I had an upsetting dream last night and it may be because of a previous post. Perhaps I've stirred up something that I had successfully banished to the inner recesses of my subconscious. That's the place where I send a lot of my troubling thoughts, like a hostage to a dingy basement. I send them there with a humph! and then I don't have to deal with them until they sneak into my conscious when I am sleeping and defenseless.
Perhaps I have unleashed a monster by posting what I thought to be resolved issues. I really thought that my hatred had been somehow dealt with (okay, okay, maybe I just managed to move it to another, less revealing location). But could it be that I still harbor all those feelings? I even mentioned how I don't think about her...which is true...but my anger has managed to slip into my dreams and I simply don't like it. So the thoughts I don't have consciously are just hiding behind the corners of my mind, waiting to spring at me and scare me like a cheap Hollywood horror flick? (Although Moulin Rouge was pretty damn scary.
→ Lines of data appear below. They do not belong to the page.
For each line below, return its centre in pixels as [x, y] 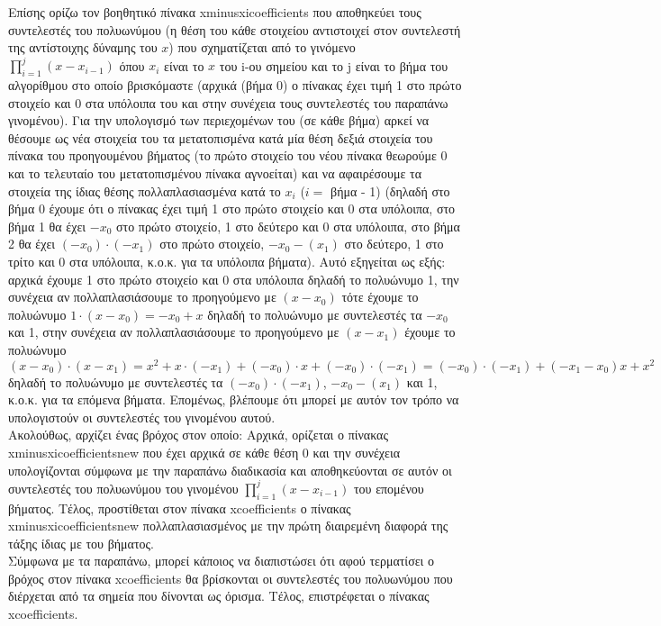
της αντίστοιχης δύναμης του [83, 47]
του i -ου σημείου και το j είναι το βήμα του [334, 65]
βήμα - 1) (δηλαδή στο [390, 191]
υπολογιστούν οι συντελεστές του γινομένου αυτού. [142, 417]
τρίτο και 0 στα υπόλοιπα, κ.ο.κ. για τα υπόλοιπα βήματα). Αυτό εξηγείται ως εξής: [227, 262]
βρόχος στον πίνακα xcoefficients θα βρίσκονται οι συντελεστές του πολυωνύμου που [231, 578]
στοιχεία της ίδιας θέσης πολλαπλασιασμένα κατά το [145, 191]
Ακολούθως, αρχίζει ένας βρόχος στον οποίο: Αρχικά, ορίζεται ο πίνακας [198, 435]
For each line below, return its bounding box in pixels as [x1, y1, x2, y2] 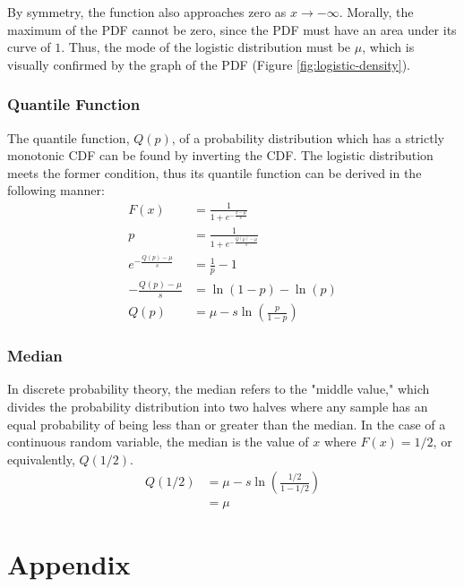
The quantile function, [7, 128, 130, 147]
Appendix [7, 545, 131, 582]
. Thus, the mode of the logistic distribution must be [61, 38, 351, 56]
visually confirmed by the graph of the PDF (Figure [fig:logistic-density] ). [7, 55, 410, 73]
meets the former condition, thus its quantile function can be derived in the [7, 163, 422, 182]
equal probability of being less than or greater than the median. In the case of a [7, 414, 446, 433]
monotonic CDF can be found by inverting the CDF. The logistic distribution [7, 146, 434, 165]
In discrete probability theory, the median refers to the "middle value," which [7, 379, 430, 398]
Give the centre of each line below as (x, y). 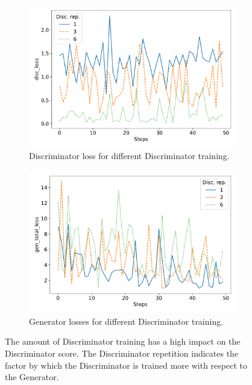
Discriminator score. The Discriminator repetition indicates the (122, 353)
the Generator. (32, 377)
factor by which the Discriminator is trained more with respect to (126, 365)
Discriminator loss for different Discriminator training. (129, 156)
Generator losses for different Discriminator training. (126, 321)
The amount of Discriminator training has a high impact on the (123, 341)
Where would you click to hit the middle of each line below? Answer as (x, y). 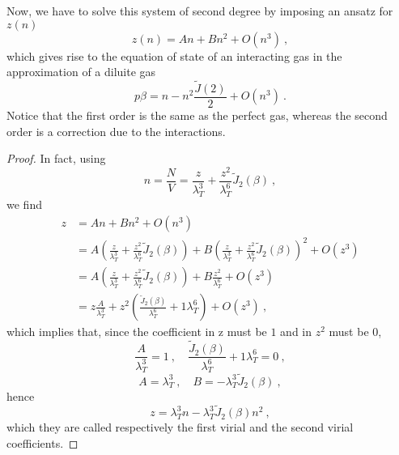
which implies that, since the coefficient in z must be (137, 332)
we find (24, 204)
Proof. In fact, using (56, 158)
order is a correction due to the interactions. (116, 131)
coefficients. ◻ (42, 442)
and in (296, 332)
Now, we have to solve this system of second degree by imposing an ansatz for (200, 11)
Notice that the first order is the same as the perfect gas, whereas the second (197, 115)
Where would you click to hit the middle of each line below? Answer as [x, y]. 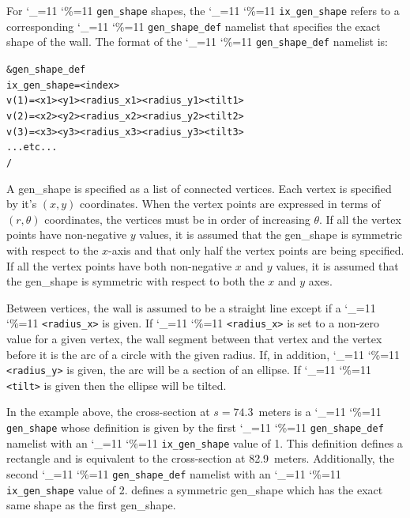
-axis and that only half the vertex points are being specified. [256, 250]
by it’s [22, 204]
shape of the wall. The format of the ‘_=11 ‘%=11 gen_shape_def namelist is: [197, 42]
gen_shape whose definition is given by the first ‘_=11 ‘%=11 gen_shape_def [195, 427]
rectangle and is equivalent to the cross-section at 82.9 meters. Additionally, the [200, 458]
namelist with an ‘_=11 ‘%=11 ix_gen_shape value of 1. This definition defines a [205, 442]
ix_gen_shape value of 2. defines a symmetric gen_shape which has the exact [195, 489]
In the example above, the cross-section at [108, 412]
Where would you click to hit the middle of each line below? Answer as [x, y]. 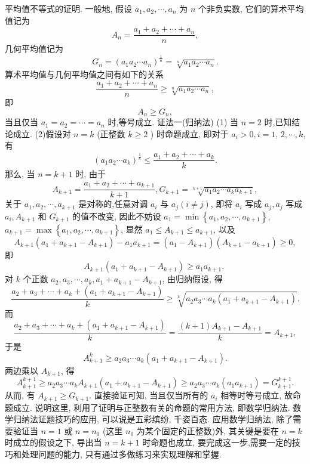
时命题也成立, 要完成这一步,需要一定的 [217, 442]
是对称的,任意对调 [113, 204]
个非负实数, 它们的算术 [243, 8]
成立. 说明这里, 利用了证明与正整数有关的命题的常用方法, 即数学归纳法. [151, 407]
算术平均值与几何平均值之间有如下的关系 [84, 74]
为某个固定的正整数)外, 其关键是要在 [208, 430]
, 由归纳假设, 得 [192, 279]
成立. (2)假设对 [42, 133]
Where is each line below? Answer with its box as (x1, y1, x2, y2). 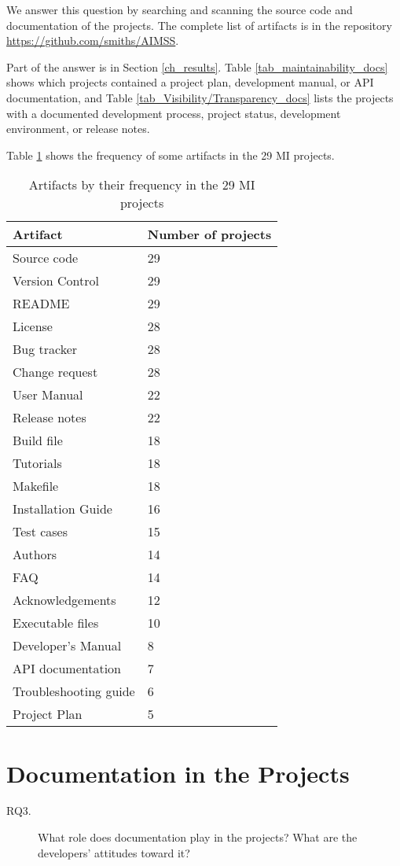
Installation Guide (13, 499, 112, 518)
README (13, 294, 70, 313)
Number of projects (147, 225, 272, 244)
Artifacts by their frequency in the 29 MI (28, 175, 255, 194)
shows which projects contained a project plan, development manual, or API (6, 74, 374, 90)
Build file (13, 431, 63, 450)
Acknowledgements (13, 591, 116, 610)
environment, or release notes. (6, 120, 150, 137)
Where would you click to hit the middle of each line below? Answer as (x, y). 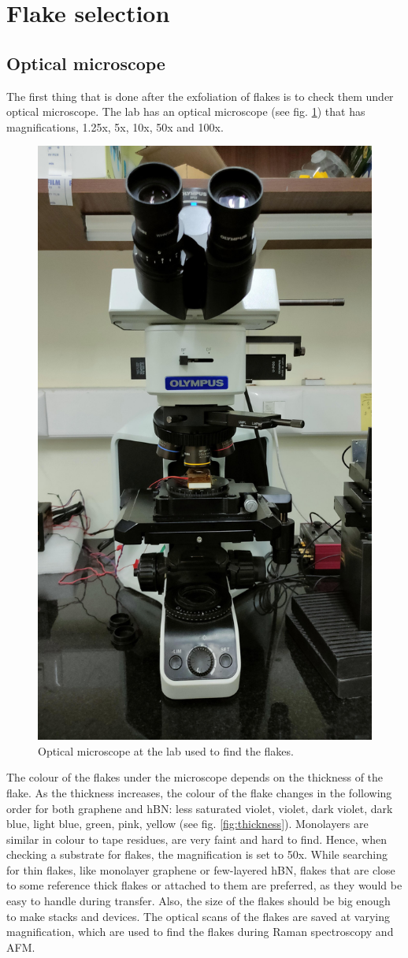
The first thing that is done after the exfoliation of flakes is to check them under (200, 96)
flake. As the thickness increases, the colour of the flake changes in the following (199, 792)
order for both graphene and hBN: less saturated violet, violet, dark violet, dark (200, 808)
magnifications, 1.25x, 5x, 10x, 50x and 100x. (115, 126)
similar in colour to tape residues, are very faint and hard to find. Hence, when (197, 839)
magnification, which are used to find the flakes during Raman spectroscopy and (200, 932)
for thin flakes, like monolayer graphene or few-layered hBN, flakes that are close (201, 869)
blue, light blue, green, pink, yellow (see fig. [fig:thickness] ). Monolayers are (187, 824)
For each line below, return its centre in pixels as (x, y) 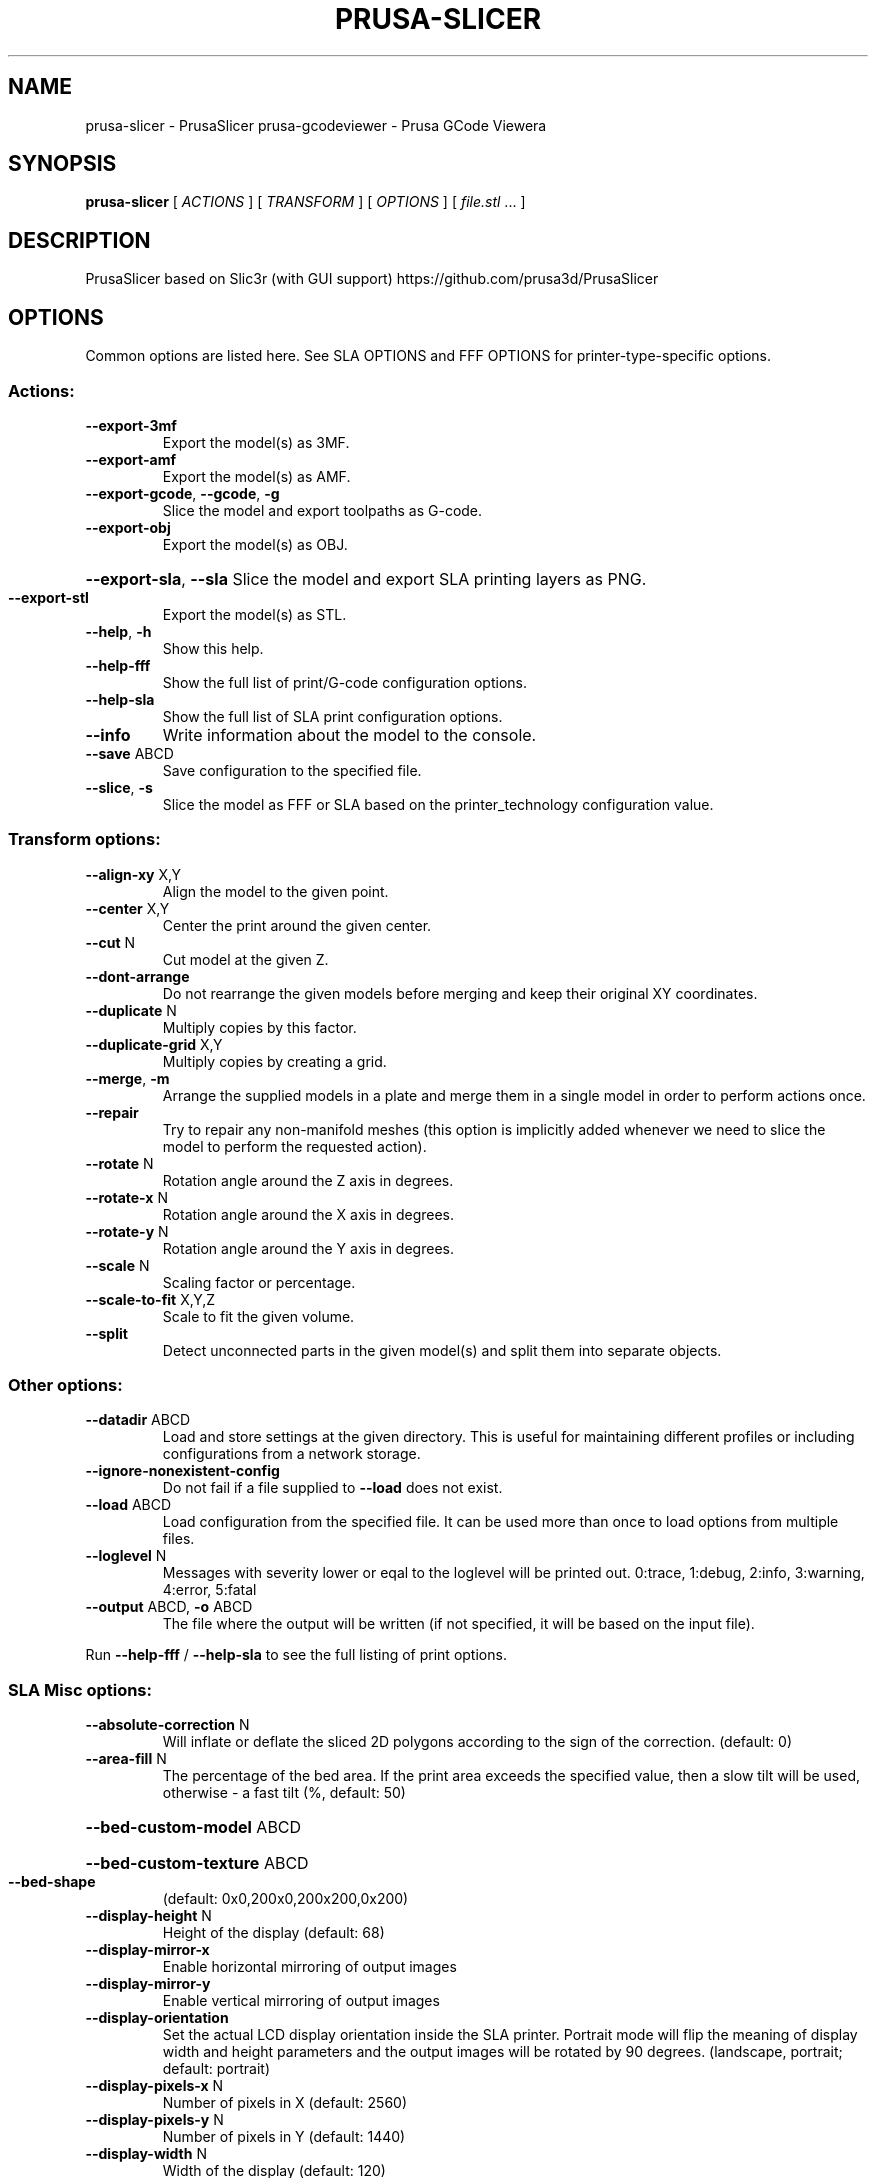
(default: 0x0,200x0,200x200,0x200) (285, 1899)
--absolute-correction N (167, 1725)
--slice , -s (119, 787)
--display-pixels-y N (154, 2120)
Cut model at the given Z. (245, 959)
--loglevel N (126, 1556)
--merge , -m (127, 1078)
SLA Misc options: (80, 1689)
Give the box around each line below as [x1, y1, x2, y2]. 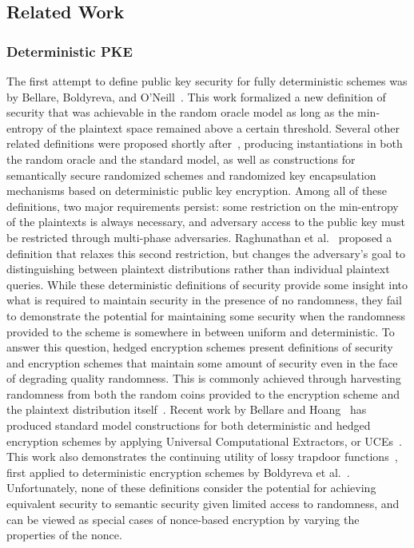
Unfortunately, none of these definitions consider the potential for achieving [6, 479, 376, 496]
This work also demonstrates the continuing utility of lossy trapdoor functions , [6, 448, 398, 465]
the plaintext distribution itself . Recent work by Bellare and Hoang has [6, 401, 367, 418]
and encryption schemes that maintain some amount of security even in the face [6, 354, 398, 371]
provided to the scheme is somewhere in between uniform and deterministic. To [6, 323, 395, 340]
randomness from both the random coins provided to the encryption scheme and [6, 385, 400, 402]
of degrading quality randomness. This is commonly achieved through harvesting [6, 370, 401, 387]
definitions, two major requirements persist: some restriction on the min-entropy [6, 197, 399, 214]
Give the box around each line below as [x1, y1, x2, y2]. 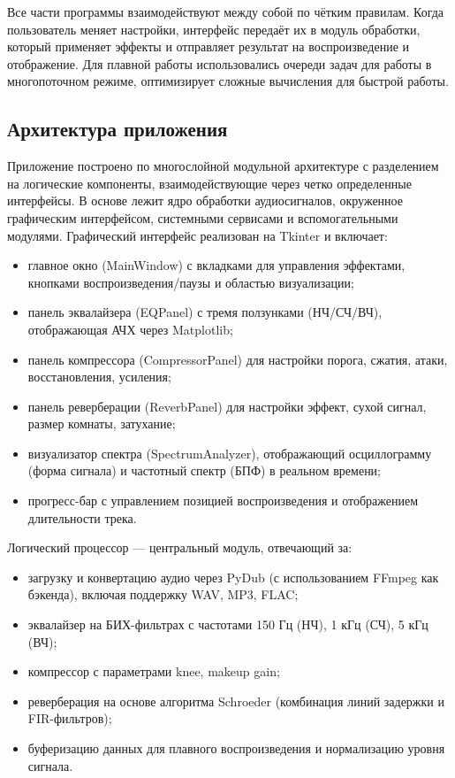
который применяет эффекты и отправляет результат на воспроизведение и [7, 37, 409, 56]
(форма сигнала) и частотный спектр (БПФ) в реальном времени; [27, 461, 382, 480]
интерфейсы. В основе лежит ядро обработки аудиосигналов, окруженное [7, 191, 403, 210]
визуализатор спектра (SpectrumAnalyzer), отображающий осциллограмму [27, 443, 432, 462]
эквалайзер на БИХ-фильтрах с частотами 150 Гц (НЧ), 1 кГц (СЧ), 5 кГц [27, 615, 428, 634]
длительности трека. [27, 508, 137, 527]
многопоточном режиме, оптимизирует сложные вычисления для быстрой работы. [7, 72, 449, 90]
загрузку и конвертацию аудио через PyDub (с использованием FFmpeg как [27, 567, 439, 586]
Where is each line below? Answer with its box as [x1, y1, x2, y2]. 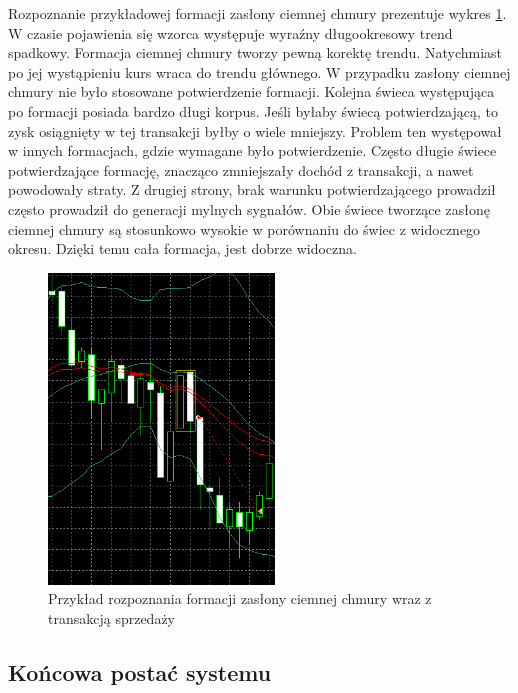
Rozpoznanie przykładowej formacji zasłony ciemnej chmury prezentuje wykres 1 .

Who wears that much makeup if he isn't going to kill you?)
Of course, as you all know, there's not much we could do about what we dream about. If that were the case, I would be dreaming about Christian Bale and daisies and sex and chocolate cake, although maybe not all at the same time. (But at the same time does sound interesting. Hmmmm...)
I guess I'll have to go back to writing about useless, emotionless topics like what I had for lunch. :)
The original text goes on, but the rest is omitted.